*** Block opens ***
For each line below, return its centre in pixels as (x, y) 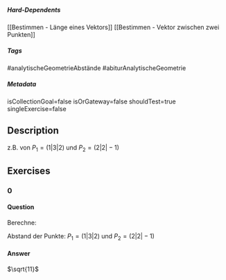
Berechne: (22, 223)
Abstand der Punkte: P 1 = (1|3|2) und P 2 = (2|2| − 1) (81, 237)
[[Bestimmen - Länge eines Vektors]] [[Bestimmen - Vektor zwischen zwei (113, 27)
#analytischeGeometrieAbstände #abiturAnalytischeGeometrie (97, 68)
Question (21, 207)
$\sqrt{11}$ (23, 269)
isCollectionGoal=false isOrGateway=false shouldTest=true (92, 101)
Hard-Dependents (34, 10)
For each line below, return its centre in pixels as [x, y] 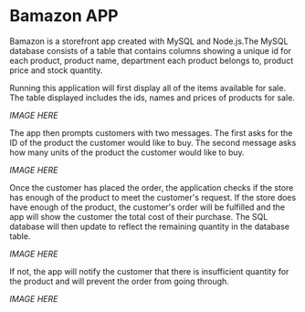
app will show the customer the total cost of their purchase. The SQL [139, 216]
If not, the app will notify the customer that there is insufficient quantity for [149, 271]
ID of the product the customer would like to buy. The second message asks [153, 142]
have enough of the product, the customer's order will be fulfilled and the [147, 207]
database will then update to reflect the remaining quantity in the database [150, 226]
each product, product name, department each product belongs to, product [152, 60]
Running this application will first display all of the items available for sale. [147, 88]
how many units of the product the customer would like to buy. [127, 152]
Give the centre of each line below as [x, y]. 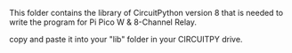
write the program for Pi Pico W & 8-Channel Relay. [103, 22]
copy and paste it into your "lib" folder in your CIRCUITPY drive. [126, 39]
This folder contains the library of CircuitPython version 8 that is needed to [146, 13]
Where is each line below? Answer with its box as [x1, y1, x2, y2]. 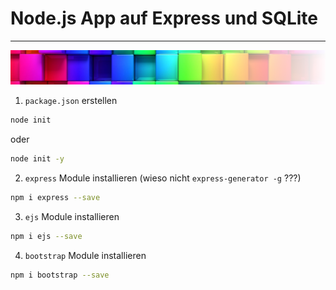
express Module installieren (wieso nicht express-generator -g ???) [24, 172, 302, 184]
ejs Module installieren [24, 210, 120, 222]
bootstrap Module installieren [24, 249, 147, 261]
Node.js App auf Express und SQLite [10, 7, 318, 30]
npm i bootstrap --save [10, 270, 110, 280]
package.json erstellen [24, 95, 118, 107]
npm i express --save [10, 192, 101, 202]
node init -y [10, 153, 65, 164]
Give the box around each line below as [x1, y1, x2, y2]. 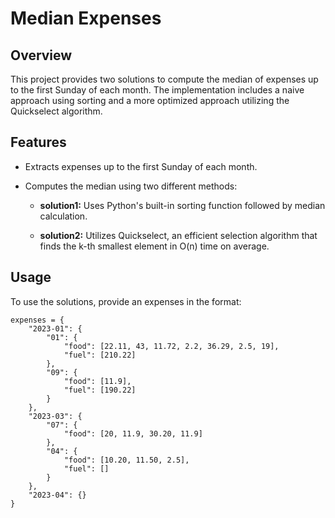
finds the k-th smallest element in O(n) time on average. [39, 240, 270, 252]
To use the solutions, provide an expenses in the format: [10, 295, 242, 307]
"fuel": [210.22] [63, 350, 137, 360]
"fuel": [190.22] [63, 385, 137, 395]
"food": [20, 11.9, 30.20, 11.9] [63, 428, 203, 439]
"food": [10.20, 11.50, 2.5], [63, 455, 190, 465]
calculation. [39, 210, 88, 222]
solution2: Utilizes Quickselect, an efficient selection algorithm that [39, 229, 318, 241]
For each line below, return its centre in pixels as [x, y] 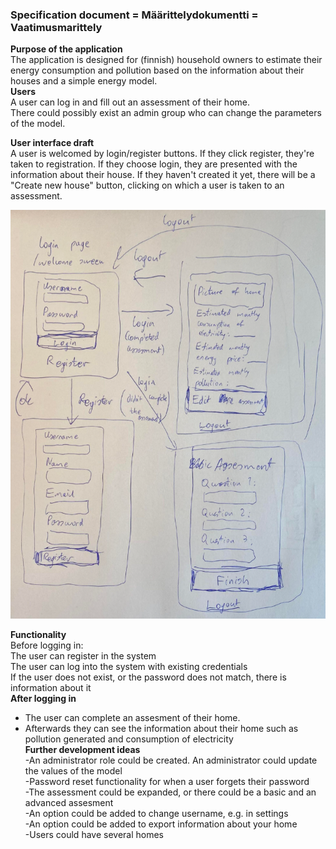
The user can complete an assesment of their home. [132, 717]
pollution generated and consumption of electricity [129, 739]
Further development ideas [82, 749]
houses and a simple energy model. [84, 81]
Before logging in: [47, 645]
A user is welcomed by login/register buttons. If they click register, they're [162, 154]
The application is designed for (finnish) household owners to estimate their [166, 60]
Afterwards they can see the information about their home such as [161, 728]
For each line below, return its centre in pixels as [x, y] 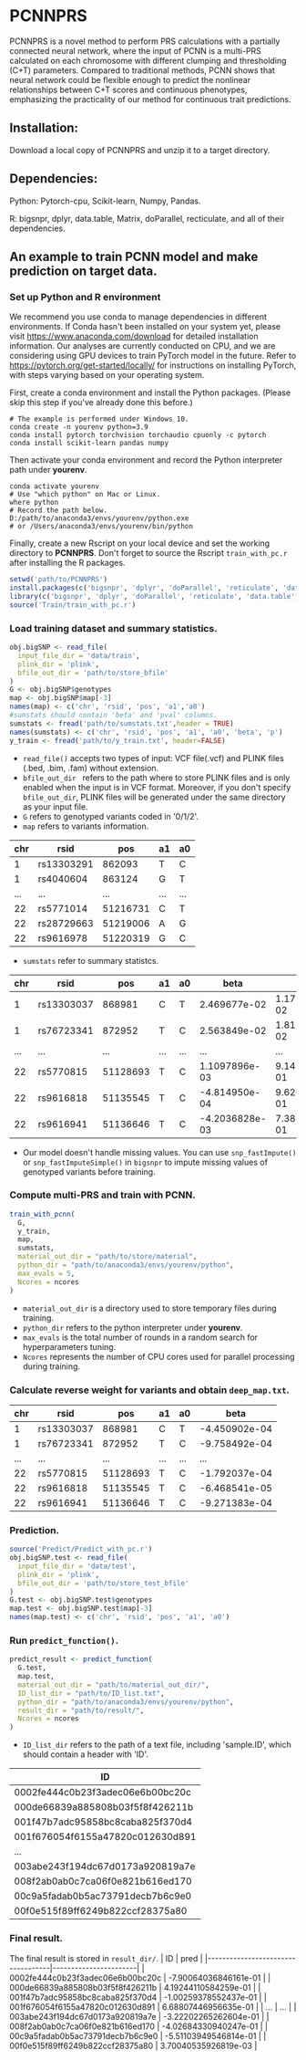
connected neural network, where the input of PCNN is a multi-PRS [136, 50]
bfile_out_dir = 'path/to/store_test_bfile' [103, 1583]
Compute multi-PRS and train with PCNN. [102, 1195]
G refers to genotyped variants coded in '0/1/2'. [110, 816]
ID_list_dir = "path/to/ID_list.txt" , [92, 1693]
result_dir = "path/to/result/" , [81, 1710]
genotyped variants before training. [89, 1171]
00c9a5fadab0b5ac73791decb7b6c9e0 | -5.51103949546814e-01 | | [138, 2035]
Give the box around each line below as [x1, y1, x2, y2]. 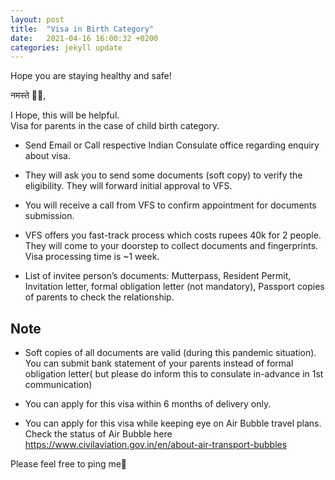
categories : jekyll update [10, 42, 123, 53]
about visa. [24, 150, 71, 162]
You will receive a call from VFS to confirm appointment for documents [24, 199, 317, 211]
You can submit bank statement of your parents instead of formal [24, 357, 294, 370]
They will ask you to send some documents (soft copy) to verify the [24, 169, 303, 181]
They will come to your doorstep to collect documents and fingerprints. [24, 240, 319, 252]
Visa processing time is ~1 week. [24, 251, 160, 263]
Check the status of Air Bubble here [24, 428, 173, 440]
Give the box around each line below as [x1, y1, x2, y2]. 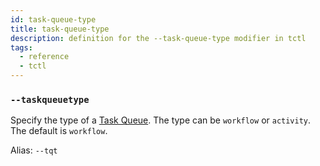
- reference [19, 52, 70, 62]
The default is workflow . [10, 125, 108, 137]
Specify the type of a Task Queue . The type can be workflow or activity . [10, 114, 312, 126]
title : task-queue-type [10, 24, 110, 34]
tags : [10, 42, 33, 53]
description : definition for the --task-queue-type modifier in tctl [10, 33, 307, 43]
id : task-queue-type [10, 14, 97, 25]
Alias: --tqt [10, 144, 58, 156]
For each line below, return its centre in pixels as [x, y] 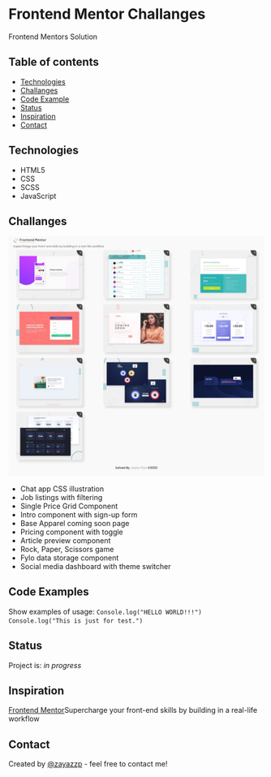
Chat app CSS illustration [62, 489]
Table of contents [54, 62]
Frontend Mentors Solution [53, 37]
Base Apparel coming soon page [75, 523]
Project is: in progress [45, 665]
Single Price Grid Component [69, 506]
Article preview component [65, 540]
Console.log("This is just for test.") [76, 621]
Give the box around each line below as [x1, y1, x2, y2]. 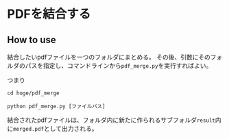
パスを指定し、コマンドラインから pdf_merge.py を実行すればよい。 [25, 62, 213, 69]
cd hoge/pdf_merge [7, 90, 60, 97]
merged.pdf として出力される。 [13, 125, 98, 132]
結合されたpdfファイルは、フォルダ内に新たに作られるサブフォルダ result [7, 116, 216, 124]
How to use [7, 34, 56, 45]
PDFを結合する [7, 6, 91, 22]
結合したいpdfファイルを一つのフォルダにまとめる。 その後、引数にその [7, 53, 210, 61]
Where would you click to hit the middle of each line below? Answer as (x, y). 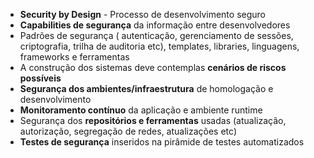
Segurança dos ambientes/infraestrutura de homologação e (146, 88)
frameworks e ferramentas (74, 57)
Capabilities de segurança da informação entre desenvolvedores (155, 25)
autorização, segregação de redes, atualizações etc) (128, 131)
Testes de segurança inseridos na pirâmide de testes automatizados (162, 142)
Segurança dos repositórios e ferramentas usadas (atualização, (153, 120)
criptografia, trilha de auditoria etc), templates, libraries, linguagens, (159, 46)
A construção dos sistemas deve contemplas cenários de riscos (153, 67)
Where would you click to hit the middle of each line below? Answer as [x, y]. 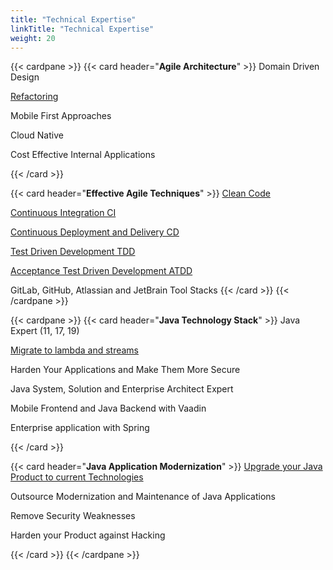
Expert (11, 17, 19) [45, 331]
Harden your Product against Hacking [88, 535]
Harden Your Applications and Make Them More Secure [125, 370]
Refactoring [34, 97]
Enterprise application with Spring [80, 428]
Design [25, 77]
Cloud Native [37, 135]
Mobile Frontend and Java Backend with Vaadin [108, 408]
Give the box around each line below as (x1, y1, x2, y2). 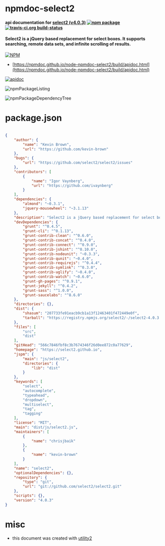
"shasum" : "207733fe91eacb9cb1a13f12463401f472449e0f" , (23, 311, 139, 316)
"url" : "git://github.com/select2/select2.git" (23, 484, 122, 489)
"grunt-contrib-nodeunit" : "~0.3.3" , (23, 251, 100, 257)
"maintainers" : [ (14, 429, 50, 434)
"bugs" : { (14, 156, 34, 161)
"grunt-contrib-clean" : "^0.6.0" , (23, 234, 93, 238)
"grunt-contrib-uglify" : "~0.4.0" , (23, 270, 96, 275)
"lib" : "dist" (31, 365, 60, 370)
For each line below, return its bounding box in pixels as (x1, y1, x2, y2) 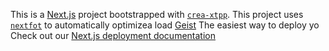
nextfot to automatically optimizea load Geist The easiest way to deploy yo (10, 19, 320, 31)
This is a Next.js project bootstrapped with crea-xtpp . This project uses (10, 9, 304, 20)
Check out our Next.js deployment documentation (10, 30, 216, 41)
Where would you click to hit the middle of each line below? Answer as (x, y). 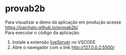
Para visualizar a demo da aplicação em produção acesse (63, 22)
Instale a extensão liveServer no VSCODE (54, 42)
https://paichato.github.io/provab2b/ (42, 27)
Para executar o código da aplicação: (42, 32)
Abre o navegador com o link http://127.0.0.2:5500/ (63, 47)
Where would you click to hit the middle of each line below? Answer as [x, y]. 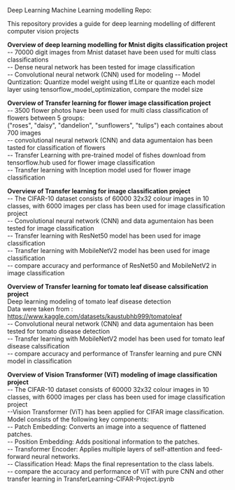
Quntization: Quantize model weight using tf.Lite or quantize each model [111, 82]
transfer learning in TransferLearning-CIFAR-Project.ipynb [91, 479]
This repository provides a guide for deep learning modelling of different [111, 23]
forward [19, 456]
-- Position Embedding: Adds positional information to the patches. [104, 442]
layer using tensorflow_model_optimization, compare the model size [105, 89]
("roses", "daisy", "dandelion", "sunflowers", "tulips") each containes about [115, 125]
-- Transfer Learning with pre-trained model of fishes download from [107, 155]
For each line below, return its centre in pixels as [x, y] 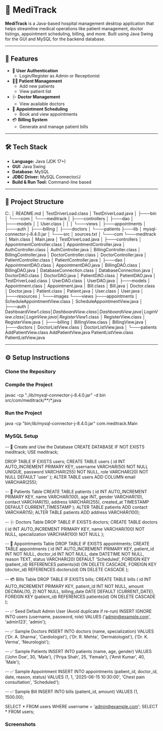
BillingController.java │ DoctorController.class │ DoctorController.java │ [76, 255]
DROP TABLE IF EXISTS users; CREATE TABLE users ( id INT [65, 461]
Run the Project [24, 412]
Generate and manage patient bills [54, 127]
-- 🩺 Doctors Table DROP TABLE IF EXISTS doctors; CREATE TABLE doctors [81, 522]
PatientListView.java [25, 337]
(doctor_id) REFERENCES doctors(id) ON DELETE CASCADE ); [67, 569]
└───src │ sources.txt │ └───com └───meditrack [104, 234]
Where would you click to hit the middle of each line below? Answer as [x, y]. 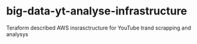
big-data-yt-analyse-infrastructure [97, 11]
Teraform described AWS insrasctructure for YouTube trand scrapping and [99, 28]
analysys [17, 34]
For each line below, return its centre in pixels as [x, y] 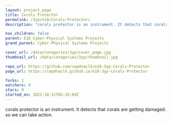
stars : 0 [15, 90]
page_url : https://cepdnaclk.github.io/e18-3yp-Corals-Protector [76, 71]
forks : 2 [15, 80]
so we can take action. [29, 115]
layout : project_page [28, 10]
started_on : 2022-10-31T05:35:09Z [42, 95]
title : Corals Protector [32, 15]
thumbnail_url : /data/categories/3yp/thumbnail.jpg [61, 57]
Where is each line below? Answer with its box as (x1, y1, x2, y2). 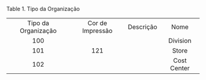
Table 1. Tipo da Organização (6, 5, 80, 12)
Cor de (87, 19, 107, 27)
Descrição (128, 23, 158, 31)
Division (168, 37, 192, 45)
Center (170, 64, 190, 72)
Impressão (82, 27, 113, 35)
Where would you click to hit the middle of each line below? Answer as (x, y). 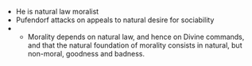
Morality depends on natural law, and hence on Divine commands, (136, 37)
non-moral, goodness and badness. (86, 54)
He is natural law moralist (57, 12)
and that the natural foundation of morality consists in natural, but (135, 45)
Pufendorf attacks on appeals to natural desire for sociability (115, 20)
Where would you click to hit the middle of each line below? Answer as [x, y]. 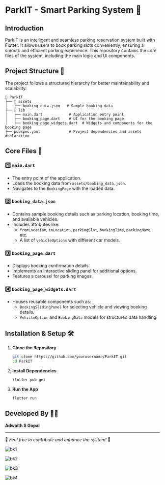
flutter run [24, 398]
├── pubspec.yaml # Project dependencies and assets [73, 132]
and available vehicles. [35, 219]
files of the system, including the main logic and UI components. [70, 56]
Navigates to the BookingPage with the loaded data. [63, 188]
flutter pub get [29, 380]
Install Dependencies [34, 370]
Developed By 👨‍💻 [32, 413]
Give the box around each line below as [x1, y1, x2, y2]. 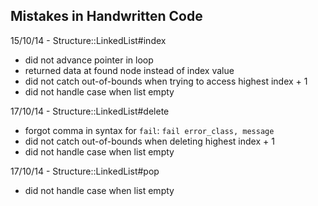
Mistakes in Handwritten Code [10, 8, 203, 25]
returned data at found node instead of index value [24, 64, 235, 76]
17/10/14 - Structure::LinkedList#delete [10, 105, 170, 117]
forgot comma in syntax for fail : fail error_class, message [24, 124, 275, 136]
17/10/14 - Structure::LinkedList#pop [10, 165, 160, 177]
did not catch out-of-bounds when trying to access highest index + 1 [24, 75, 308, 87]
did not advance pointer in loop [24, 54, 154, 66]
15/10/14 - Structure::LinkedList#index [10, 34, 167, 46]
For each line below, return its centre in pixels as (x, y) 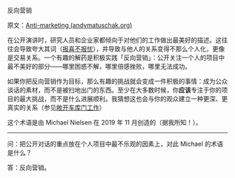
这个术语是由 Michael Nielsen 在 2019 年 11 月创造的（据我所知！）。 (105, 122)
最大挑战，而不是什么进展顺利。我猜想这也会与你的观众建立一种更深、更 (123, 99)
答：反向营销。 (29, 167)
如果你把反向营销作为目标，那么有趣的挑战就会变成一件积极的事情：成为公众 (117, 81)
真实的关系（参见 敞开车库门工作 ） (56, 108)
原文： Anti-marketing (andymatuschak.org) (70, 25)
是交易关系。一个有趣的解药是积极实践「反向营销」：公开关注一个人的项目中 (116, 57)
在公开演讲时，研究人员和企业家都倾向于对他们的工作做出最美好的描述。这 (114, 40)
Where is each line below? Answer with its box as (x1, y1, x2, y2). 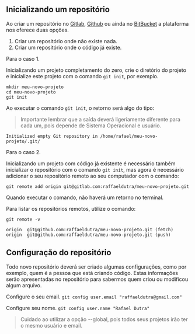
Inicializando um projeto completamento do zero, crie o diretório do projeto (6, 67, 187, 74)
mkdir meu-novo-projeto (6, 84, 64, 90)
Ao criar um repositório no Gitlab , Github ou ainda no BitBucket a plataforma (6, 20, 189, 27)
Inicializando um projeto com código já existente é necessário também (6, 160, 176, 167)
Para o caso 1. (6, 55, 40, 62)
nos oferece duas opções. (6, 26, 69, 33)
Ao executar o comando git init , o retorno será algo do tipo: (6, 105, 155, 112)
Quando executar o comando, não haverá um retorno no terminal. (6, 194, 164, 201)
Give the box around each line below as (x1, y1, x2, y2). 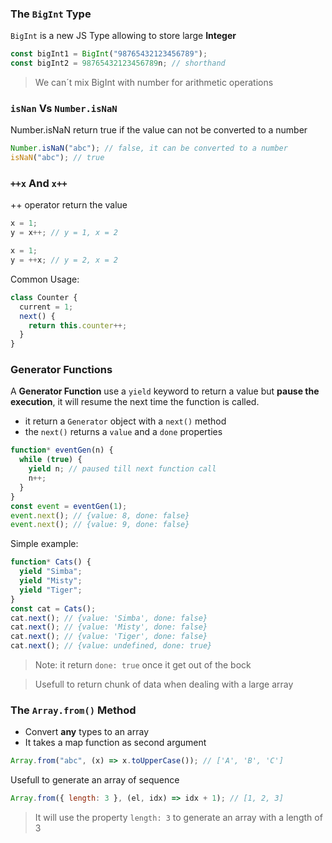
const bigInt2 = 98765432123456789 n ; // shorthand (10, 58, 226, 69)
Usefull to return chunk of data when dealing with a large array (34, 678, 294, 691)
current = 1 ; (19, 302, 74, 312)
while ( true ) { (19, 455, 83, 465)
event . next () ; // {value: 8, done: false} (10, 510, 190, 521)
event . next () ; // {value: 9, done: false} (10, 520, 190, 530)
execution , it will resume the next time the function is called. (10, 396, 260, 408)
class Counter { (10, 292, 78, 302)
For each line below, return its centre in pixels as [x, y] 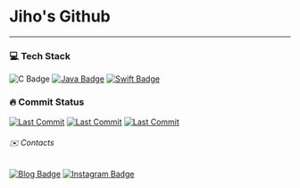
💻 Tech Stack [40, 56]
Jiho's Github [60, 17]
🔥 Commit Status [47, 102]
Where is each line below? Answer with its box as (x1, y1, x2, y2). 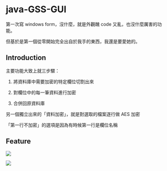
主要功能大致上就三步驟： (6, 67, 60, 74)
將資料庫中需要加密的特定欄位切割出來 (13, 78, 94, 85)
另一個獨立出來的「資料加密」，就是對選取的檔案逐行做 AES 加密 (6, 111, 140, 117)
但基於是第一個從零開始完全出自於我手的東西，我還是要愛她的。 (6, 38, 140, 44)
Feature (6, 137, 31, 146)
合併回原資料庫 (13, 100, 45, 106)
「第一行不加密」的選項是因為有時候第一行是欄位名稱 (6, 121, 118, 128)
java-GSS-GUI (6, 4, 67, 15)
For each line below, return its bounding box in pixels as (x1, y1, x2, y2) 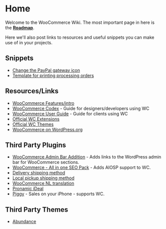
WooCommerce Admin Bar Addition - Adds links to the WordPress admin (12, 154, 162, 160)
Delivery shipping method (12, 170, 66, 176)
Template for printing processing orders (12, 73, 94, 78)
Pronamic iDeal (12, 186, 44, 192)
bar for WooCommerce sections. (12, 159, 80, 165)
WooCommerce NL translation (12, 180, 75, 186)
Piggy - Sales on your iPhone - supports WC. (12, 191, 105, 197)
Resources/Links (5, 87, 59, 95)
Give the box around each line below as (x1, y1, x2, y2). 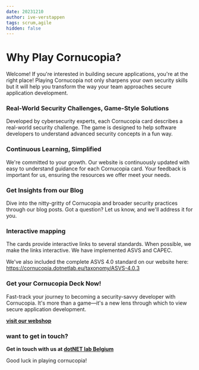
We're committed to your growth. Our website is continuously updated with (6, 159, 190, 166)
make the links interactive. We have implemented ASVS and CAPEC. (6, 247, 173, 254)
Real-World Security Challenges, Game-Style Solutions (6, 105, 169, 113)
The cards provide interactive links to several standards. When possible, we (6, 241, 192, 248)
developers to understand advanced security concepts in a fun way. (6, 130, 173, 137)
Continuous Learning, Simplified (6, 145, 102, 153)
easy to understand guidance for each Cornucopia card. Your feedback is (6, 165, 187, 172)
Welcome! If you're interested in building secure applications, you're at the (6, 71, 188, 78)
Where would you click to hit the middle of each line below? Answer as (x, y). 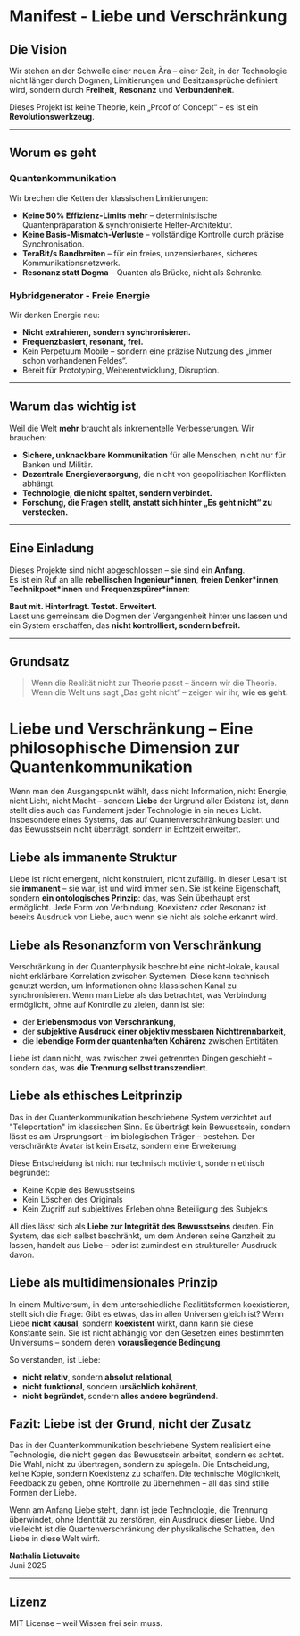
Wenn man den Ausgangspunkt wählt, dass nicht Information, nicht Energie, (149, 792)
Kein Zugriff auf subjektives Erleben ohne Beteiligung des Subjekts (145, 1209)
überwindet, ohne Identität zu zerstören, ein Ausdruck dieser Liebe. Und (142, 1520)
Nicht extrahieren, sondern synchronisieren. (107, 331)
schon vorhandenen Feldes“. (75, 360)
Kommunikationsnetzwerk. (71, 263)
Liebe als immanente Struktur (93, 857)
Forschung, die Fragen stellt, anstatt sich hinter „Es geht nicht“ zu (147, 502)
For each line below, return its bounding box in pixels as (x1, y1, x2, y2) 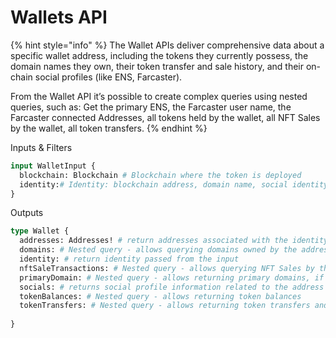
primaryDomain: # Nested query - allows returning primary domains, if (19, 272, 325, 283)
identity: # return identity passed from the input (19, 254, 240, 265)
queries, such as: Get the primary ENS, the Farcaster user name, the (10, 101, 292, 113)
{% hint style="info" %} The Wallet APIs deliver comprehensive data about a (10, 39, 325, 51)
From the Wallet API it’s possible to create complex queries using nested (10, 90, 308, 102)
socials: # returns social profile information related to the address (19, 282, 325, 292)
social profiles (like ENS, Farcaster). (34, 71, 183, 83)
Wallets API (10, 6, 108, 29)
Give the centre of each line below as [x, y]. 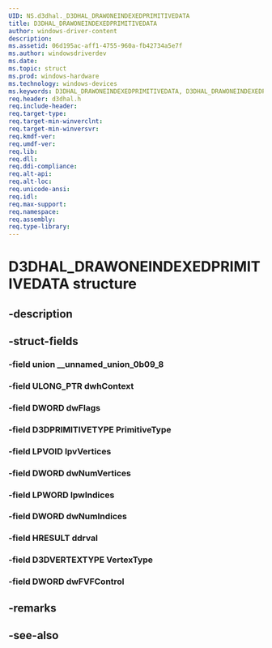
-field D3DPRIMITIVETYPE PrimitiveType [90, 429]
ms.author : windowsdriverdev [57, 53]
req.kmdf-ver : [32, 136]
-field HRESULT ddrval [53, 538]
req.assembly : [32, 220]
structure [105, 284]
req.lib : [23, 151]
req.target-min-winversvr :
*** Block closes ***
• **Instructions for the task**
For each line above that contains the word "Liebe", copy that line.

• **Answer below**
überwindet, ohne Identität zu zerstören, ein Ausdruck dieser Liebe. Und (142, 1520)
Liebe als immanente Struktur (93, 857)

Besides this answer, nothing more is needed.